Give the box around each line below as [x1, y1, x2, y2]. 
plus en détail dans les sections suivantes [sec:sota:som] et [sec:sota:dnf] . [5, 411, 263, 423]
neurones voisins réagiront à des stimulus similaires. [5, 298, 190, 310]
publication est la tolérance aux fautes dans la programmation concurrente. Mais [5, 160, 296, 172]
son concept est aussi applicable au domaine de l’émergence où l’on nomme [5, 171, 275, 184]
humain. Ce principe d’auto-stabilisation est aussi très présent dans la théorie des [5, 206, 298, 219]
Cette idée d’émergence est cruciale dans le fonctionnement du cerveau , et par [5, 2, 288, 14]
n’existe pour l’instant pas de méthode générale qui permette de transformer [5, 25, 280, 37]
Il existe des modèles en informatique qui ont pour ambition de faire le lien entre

-=-=-=-=-

**WHAT YOU WILL DO:** For the string "émergence", filter the data and copy out each line where it occurs.

**PROBLEM SOLUTION:**
son concept est aussi applicable au domaine de l’émergence où l’on nomme [5, 171, 275, 184]
Cette idée d’émergence est cruciale dans le fonctionnement du cerveau , et par [5, 2, 288, 14]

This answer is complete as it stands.